Fig 12. Five additional glass Pianos.

VGG-19 incorrectly classified each of these five images despite correctly classifying the glass piano shown in Fig 11.

https://doi.org/10.1371/journal.pcbi.1006613.g012

The results of Experiment 2 clearly showed an absence of shape sensitivity for glass figurines. Human classification of such objects is affirmed by the fact that we make, display, and recognize such objects routinely. Although in natural scenes, an elephant is never made of glass, is never 4" high, and only rarely appears on anyone's desk or coffee table, human use of object shape makes recognition of a glass elephant on a desk effortless and routine. Not only is this predominance of shape not seen in DCNN performance, there is little to suggest that shape, independent of other information, is accessible at all in classification of these objects.
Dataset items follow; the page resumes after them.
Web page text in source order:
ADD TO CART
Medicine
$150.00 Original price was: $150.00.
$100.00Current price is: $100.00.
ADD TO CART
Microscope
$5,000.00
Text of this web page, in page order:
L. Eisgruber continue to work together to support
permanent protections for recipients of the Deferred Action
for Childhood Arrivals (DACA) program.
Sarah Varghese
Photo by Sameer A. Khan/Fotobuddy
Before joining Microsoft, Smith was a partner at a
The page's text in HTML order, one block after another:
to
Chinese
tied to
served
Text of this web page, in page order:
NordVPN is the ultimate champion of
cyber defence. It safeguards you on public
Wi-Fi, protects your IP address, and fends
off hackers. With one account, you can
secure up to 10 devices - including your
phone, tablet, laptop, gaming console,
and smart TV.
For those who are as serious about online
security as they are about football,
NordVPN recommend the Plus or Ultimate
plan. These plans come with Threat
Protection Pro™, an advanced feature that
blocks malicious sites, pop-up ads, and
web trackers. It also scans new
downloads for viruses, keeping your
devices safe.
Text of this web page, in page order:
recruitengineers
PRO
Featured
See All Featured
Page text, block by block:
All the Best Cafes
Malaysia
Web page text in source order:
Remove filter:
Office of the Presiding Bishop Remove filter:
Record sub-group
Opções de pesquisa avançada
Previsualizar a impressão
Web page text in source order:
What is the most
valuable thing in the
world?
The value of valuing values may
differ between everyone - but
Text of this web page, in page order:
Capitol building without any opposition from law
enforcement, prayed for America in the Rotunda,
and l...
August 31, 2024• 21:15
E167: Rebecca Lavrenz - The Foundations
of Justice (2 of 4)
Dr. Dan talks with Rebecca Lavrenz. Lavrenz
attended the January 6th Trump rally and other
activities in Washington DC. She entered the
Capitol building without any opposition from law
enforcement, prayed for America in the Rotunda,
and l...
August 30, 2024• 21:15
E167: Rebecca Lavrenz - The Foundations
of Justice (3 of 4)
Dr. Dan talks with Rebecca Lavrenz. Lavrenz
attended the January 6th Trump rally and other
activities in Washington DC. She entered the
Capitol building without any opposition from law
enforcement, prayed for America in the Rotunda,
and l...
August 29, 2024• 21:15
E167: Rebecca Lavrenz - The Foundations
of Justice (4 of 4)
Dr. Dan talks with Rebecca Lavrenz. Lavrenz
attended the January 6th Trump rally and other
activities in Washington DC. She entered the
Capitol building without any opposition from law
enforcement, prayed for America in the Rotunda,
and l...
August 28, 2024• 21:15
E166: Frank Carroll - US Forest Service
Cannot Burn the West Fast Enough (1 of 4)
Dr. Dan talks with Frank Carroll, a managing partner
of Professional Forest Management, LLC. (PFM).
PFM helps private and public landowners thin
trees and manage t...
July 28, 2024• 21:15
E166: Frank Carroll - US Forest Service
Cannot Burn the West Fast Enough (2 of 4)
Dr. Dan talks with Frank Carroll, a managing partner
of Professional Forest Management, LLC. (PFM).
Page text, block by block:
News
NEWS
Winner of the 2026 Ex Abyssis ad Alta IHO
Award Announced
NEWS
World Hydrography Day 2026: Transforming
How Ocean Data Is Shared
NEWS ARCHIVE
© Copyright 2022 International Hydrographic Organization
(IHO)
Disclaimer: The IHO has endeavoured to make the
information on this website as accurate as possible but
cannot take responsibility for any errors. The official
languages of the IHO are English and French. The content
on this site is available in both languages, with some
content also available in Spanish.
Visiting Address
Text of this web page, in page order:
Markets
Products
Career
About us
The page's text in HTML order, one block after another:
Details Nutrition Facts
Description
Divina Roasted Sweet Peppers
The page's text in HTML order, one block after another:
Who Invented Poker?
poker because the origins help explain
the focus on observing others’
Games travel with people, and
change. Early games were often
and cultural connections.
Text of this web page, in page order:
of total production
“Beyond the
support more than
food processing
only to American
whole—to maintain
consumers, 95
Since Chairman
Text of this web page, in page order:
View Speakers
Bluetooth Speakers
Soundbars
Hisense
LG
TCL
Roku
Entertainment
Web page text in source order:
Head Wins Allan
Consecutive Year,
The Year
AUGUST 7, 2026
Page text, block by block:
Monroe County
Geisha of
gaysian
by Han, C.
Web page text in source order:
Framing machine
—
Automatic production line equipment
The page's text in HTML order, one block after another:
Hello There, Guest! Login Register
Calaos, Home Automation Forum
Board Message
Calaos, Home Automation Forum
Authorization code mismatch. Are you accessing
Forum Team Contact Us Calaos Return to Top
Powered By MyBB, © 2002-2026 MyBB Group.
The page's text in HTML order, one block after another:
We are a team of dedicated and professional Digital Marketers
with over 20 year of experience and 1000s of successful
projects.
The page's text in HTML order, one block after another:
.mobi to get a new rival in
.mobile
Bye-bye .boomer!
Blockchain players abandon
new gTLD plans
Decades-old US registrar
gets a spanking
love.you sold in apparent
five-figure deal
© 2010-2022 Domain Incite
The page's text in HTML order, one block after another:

In this experiment, texture or surface quality information provided a stronger influence than object shape on object recognition by both AlexNet and VGG-19. We might suspect that the strength of surface texture cues pulled the networks’ top-five classifications towards texture-object labels. If object shape played any role at all, however, we would expect that the correct object label would be assigned a probability that is at least greater than chance. In most cases, the correct shape label was assigned a value less than chance, and objects of similar composition but different shapes tended to receive probabilities as high as the correct shape.

Experiment 3

A remarkable fact about human object perception is that we readily extract shape from outline drawings. This ability clearly depends on shape, as outlines omit surface information completely. Object outlines have the same texture within the bounding contour as outside it, and there is no variation in texture between the outlines of two different objects. We tested outlines in Experiment 3 to extend the earlier results and specifically to remove competing texture or surface information as much as possible. If, for example, the pictures of glass figurines somehow distracted deep networks from utilizing some encoded shape information due to competing surface texture, we expected that the problem would be substantially mitigated by using outlines. On the other hand, if deep networks cannot access shape from outline drawings of objects, we expected poor performance.